Kunst in den Jahren der DDR
Nach 1945, als Künstlerinnen und Künstler aus Niederschlesien als Flüchtlinge in die Stadt kamen und einen Neuanfang versuchten, erlebte die Kunst in Görlitz und Umgebung noch einmal eine Blütezeit. Die Lage am östlichen Rand der DDR eröffnete in den 1950er Jahren die Möglichkeit, künstlerische Positionen zu vertreten, die in den Zentren des Landes von der Kulturpolitik bereits sanktioniert wurden. Langfristig wirkte sich die Randlage der Stadt allerdings nachteilig auf die Kunstszene aus. Die traditionsreichen Verbindungen nach Breslau und Schlesien waren gekappt, Kontakte zu polnischen Künstlern wuchsen nur langsam. Spätestens seit Beginn der 1960er Jahre verlor Görlitz als Ort der Künste an Bedeutung. Junge Künstler kehrten nach ihrer Ausbildung immer seltener in die östliche Oberlausitz zurück. Nichtsdestotrotz gab es einen regen Ausstellungsbetrieb durch die damaligen Städtischen Kunstsammlungen und die 1981 vom Kunsthandel der DDR gegründete „Galerie am Schönhof“.

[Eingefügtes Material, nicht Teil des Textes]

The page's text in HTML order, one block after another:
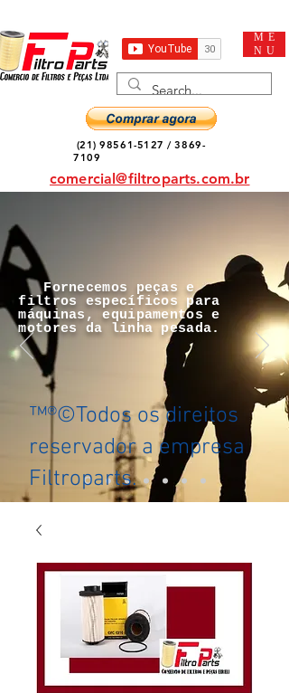
ME
NU
(21) 98561-5127 /3869-
7109
comercial@filtroparts.com.br
Fornecemos peças e
filtros específicos para
máquinas, equipamentos e
motores da linha pesada.
™®©Todos os direitos
reservador a empresa
Filtroparts.
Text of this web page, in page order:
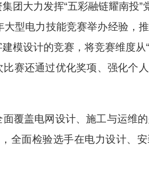
大力发挥“五彩融链耀南投”
型电力技能竞赛举办经验，
模设计的竞赛，将竞赛维度从
赛还通过优化奖项、强化个
盖电网设计、施工与运维的
全面检验选手在电力设计、

In Bewegung – Kunst der Gegenwart
Heute hat Görlitz an der Kunst der Gegenwart eher einen rezipierenden als einen produzierenden Anteil. Nur wenige Künstler können dauerhaft in der Stadt arbeiten, da Galerien und ein lokales Sammlerpublikum weitgehend fehlen und der globale Kunstmarkt kleinere Städte kaum beachtet. Dafür sind heute weltweit namhafte Künstlerinnen und Künstler tätig, deren Wurzeln in Görlitz und Umgebung liegen. Ihre Werke knüpfen oft mit neuen Perspektiven an die Traditionen der Neißestadt an. Aus der Wiederbelebung der historischen Verbindungen nach Dresden und Breslau erwächst für Görlitz die Chance und Aufgabe, der Ort zu sein, an dem Positionen der zeitgenössischen Kunst aus Deutschland und Polen aufeinandertreffen und in einen Dialog treten können.